CÉLÉBRER LE DIMANCHE AVEC PRIONS

28 novembre 2021 – 1er dimanche de l’Avent C (Violet)

Les suggestions de cette section s’ajoutent à celles que Prions en Église offre chaque dimanche. Elles proviennent de la revue Vie liturgique

PRIER ET RÉFLÉCHIR EN ÉGLISE

Se confesser à un prêtre inconnu?

Une de mes vieilles tantes ne s’en cachait pas: quand elle voulait recevoir le sacrement du pardon, elle allait à la messe dominicale dans la paroisse voisine de la sienne où elle n’était pas connue. Quelques minutes avant la messe, elle entrait dans la noirceur du confessionnal, confiante que le prêtre ne pourrait la reconnaître. Elle espérait que l’opération ne durerait que quelques instants furtifs et qu’elle pourrait quitter le confessionnal sans être vue. Pour être à l’aise, elle avait besoin du plus grand anonymat possible. Elle aurait bien aimé que le prêtre soit dur d’oreille et qu’il n’entende pas bien l’aveu de ses fautes. Elle craignait de rencontrer plus tard le confesseur en faisant ses emplettes et que ce dernier la reconnaisse, ou pire, qu’il se souvienne de ses péchés. Quel malaise, alors! On comprend que nos aînés, avec l’éducation religieuse qu’ils ont reçue, préfèrent les célébrations pénitentielles avec absolution collective. Pas d’aveu, pas de confessionnal, pas de lien direct avec un prêtre, pas de malaise. Quelle libération à leurs yeux!

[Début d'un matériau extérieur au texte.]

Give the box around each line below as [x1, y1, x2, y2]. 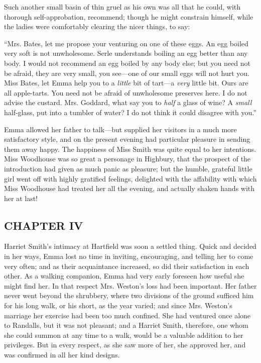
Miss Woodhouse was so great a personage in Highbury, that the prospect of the [4, 153, 251, 164]
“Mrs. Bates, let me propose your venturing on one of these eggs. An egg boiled [4, 38, 248, 48]
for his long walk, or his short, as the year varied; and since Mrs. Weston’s [4, 300, 232, 311]
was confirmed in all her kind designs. [4, 349, 120, 360]
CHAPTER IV [4, 217, 83, 233]
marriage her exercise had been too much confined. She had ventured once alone [4, 310, 251, 320]
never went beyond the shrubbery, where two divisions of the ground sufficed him [4, 290, 254, 301]
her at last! [4, 193, 38, 203]
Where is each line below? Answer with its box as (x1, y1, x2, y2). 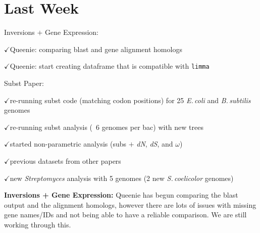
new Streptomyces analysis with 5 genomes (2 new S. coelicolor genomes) (10, 172, 234, 183)
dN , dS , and (136, 138, 173, 149)
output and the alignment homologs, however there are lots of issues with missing (4, 199, 256, 210)
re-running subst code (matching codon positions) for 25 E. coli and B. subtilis (10, 95, 251, 105)
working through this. (4, 219, 71, 229)
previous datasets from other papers (10, 155, 121, 166)
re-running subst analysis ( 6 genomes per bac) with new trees (10, 121, 203, 132)
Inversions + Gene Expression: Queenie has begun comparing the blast (4, 190, 238, 200)
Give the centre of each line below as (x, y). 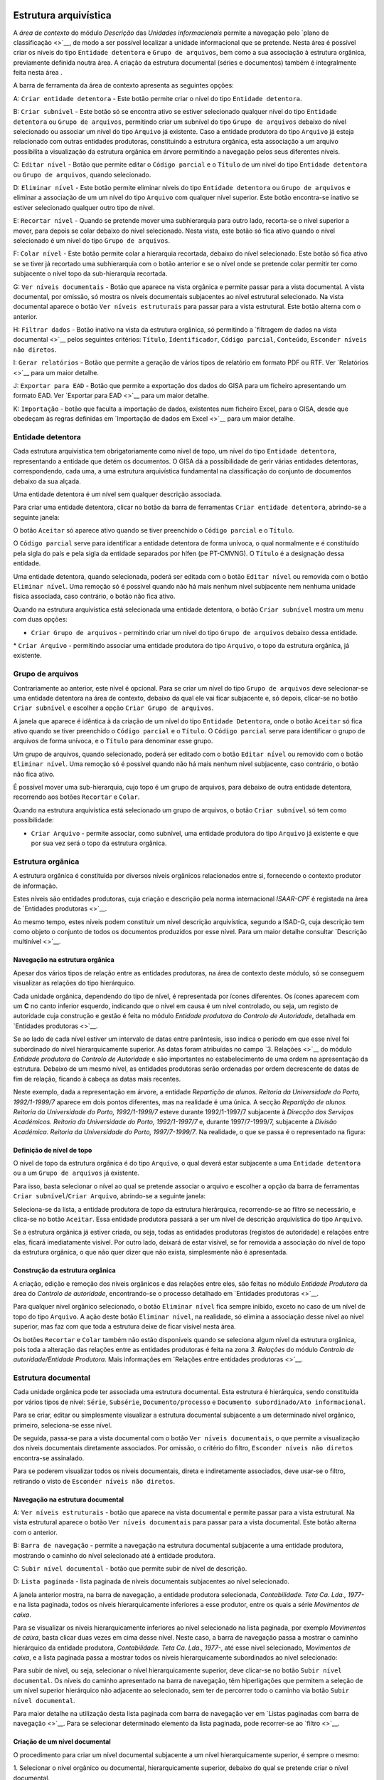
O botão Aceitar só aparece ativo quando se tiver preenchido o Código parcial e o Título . (154, 530)
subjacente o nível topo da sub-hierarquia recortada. (90, 273)
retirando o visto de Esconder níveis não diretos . (94, 1481)
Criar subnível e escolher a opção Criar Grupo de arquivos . (113, 708)
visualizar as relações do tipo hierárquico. (74, 983)
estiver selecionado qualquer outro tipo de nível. (84, 207)
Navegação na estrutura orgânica (64, 960)
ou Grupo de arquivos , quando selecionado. (82, 174)
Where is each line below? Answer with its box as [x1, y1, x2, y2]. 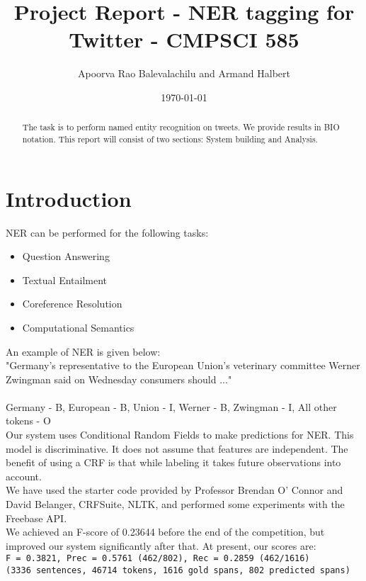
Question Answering [22, 249, 110, 264]
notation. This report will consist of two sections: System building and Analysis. [22, 132, 318, 145]
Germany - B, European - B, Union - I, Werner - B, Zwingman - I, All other [6, 399, 337, 414]
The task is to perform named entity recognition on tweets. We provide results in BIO [22, 121, 340, 133]
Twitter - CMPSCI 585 [69, 25, 299, 54]
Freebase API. [6, 510, 67, 525]
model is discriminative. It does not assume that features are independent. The [6, 441, 348, 456]
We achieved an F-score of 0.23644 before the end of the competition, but [6, 524, 325, 539]

Mémoire ou miséricorde?     

Chez les enfants, adolescents ou jeunes adultes, c’est le contraire. Les quelques-uns qui demandent le sacrement du pardon veulent autant que possible rencontrer un prêtre qu’ils connaissent, face à face, dans un dialogue amical suffisamment long pour qu’ils aient le temps de raconter le contexte de leurs fautes. Ils comptent sur la parole de Dieu pour repérer leurs péchés et surtout pour se rappeler la miséricorde de Dieu. Car c’est bien là l’enjeu de leur démarche sacramentelle. Ils ne veulent pas d’une rencontre anonyme et impersonnelle. Ils désirent faire une expérience de la miséricorde de Dieu. En s’adressant à un prêtre qui leur est familier, ils s’assurent du genre d’accueil qu’ils vont recevoir. Ils choisissent leur confesseur parce qu’ils veulent être accueillis, compris, et être sûrs de ne pas être jugés. 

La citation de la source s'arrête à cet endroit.